If clinical judgement indicates a false negative result, the recommendation is to repeat testing on a fresh specimen in one to three months. False negative results may also be obtained in HIV-infected individuals who are receiving medication for treatment for HIV infection (ART – antiretroviral therapy) or individuals taking medication for prevention of HIV infection (PrEP – pre-exposure prophylaxis).
False positive results on fourth-generation assays are less likely to occur but may be obtained in situations where specimen integrity is questionable, or if a person has participated in a HIV vaccine study and has developed antibodies to the vaccine. In these situations, it may be hard to tell if a person is infected with HIV or not, so a comprehensive risk history and clinical judgement should be considered before coming to any conclusions.
For submissions to MTPHL for HIV testing, please submit 3 mL of serum and/or K2 EDTA plasma. A fourth-generation HIV assay will be performed first, and reflex confirmatory testing will be performed on all repeat reactive screens following the CDC HIV testing algorithm.
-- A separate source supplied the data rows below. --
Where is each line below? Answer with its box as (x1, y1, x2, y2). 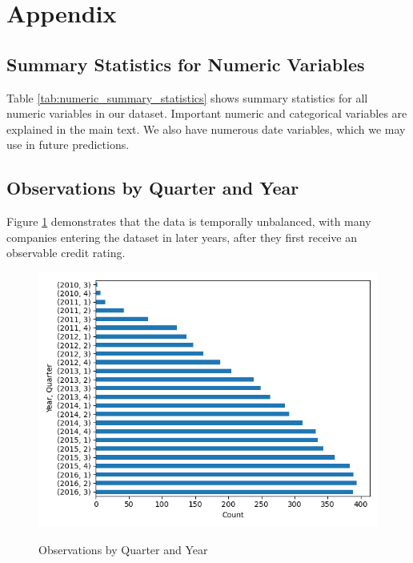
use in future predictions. (6, 136, 130, 153)
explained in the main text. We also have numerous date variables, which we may (6, 120, 406, 137)
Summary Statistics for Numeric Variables (6, 51, 365, 76)
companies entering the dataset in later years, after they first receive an (6, 228, 358, 245)
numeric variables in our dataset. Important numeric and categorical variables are (6, 105, 407, 122)
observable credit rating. (6, 244, 126, 261)
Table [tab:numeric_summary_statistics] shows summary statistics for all (6, 89, 368, 106)
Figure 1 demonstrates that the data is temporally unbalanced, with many (6, 213, 371, 230)
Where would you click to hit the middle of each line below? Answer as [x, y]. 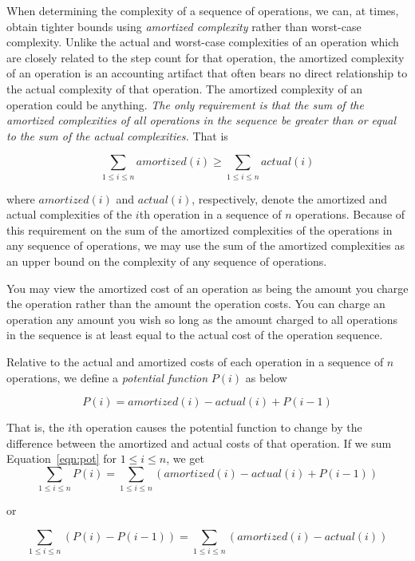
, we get [186, 458]
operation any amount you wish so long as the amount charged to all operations [202, 319]
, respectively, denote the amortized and [289, 198]
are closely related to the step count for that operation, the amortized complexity [206, 57]
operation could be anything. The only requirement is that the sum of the [185, 104]
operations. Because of [350, 214]
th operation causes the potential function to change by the [217, 427]
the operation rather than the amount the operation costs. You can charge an [196, 304]
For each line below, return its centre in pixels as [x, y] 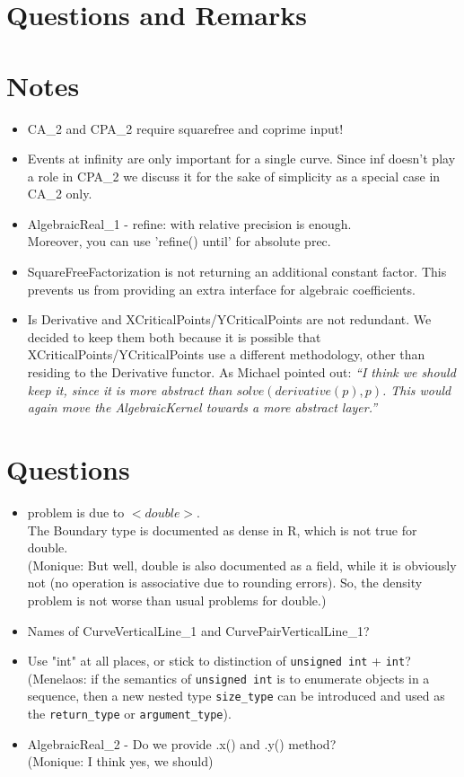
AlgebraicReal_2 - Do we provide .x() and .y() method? [182, 743]
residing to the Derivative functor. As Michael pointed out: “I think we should [241, 372]
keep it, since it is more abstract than [130, 389]
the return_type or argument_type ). [129, 714]
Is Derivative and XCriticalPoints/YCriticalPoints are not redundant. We [229, 319]
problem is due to [76, 512]
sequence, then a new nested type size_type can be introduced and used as [236, 696]
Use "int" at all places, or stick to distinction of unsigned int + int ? [219, 661]
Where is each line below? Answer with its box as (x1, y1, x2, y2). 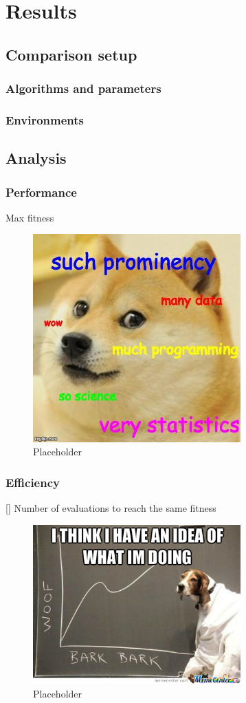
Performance (5, 183, 77, 200)
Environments (5, 111, 85, 128)
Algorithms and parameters (5, 80, 161, 97)
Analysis (5, 147, 67, 169)
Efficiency (5, 473, 60, 490)
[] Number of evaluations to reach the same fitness (5, 501, 216, 515)
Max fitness (5, 210, 54, 224)
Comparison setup (5, 43, 137, 65)
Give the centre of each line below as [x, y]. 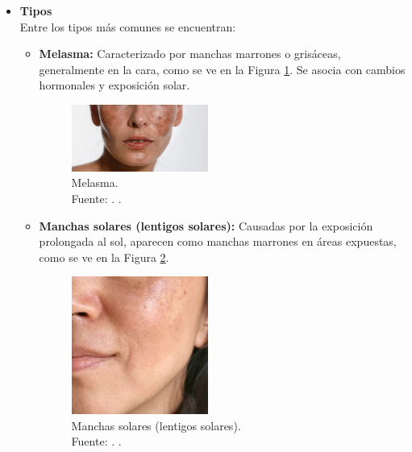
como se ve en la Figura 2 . [104, 257]
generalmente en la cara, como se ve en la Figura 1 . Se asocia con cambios [222, 69]
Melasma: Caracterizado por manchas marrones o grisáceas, [190, 54]
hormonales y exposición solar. [114, 85]
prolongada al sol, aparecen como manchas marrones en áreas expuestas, [218, 241]
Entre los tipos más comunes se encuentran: [128, 26]
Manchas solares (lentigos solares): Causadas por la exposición [206, 225]

Confirmatory testing incudes performing the Geenius HIV 1/2 supplemental assay, which confirms the presence of HIV antibody and differentiates between HIV-1 and HIV-2. If results are discrepant between the screen and differentiation assay, HIV Nucleic-acid Amplification Testing (NAT) will be performed. The HIV NAT, also known as HIV RNA quantitative testing, confirms the presence of HIV p24 antigen, which indicates acute infection. HIV NAT can also be requested and performed for any newly detected cases. The specimen requirement for HIV NAT/HIV RNA quantitative testing is 3 mL K2 EDTA plasma.
Prior to submission, whole blood specimens should be centrifuged at 3000 g for 10 minutes. The serum and/or plasma should then be removed from the red cells, clot or gel separator and placed in a sterile secondary container prior to shipping.
Specimens may be kept at 2-8 degrees Celsius for up to seven days after sample collection for the screening and differentiation assays, but are only stable at 2-8 degrees Celsius for 5 days for the HIV RNA quantitative assay.